- _What is being asked_
From the listing below, return each line that includes "версию".
┌──
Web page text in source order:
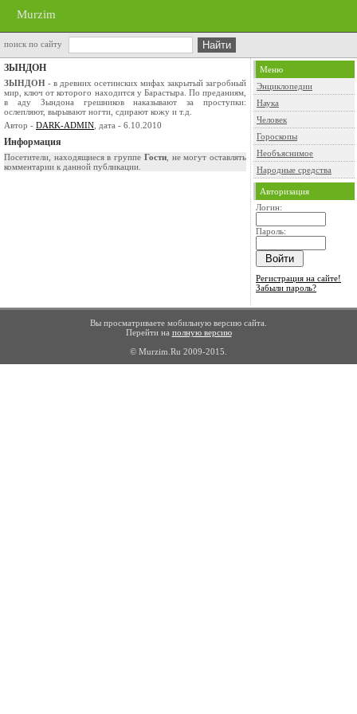
Murzim
поиск по сайту
ЗЫНДОН
ЗЫНДОН - в древних осетинских мифах закрытый загробный
мир, ключ от которого находится у Барастыра. По преданиям,
в аду Зындона грешников наказывают за проступки:
ослепляют, вырывают ногти, сдирают кожу и т.д.
Автор - DARK-ADMIN , дата - 6.10.2010
Информация
Посетители, находящиеся в группе Гости, не могут оставлять
комментарии к данной публикации.
Меню
Энциклопедии
Наука
Человек
Гороскопы
Необъяснимое
Народные средства
Авторизация
Логин:
Пароль:
Регистрация на сайте!
Забыли пароль?
Вы просматриваете мобильную версию сайта.
Перейти на полную версию
© Murzim.Ru 2009-2015.
└──
- _Your solution_
Вы просматриваете мобильную версию сайта.
Перейти на полную версию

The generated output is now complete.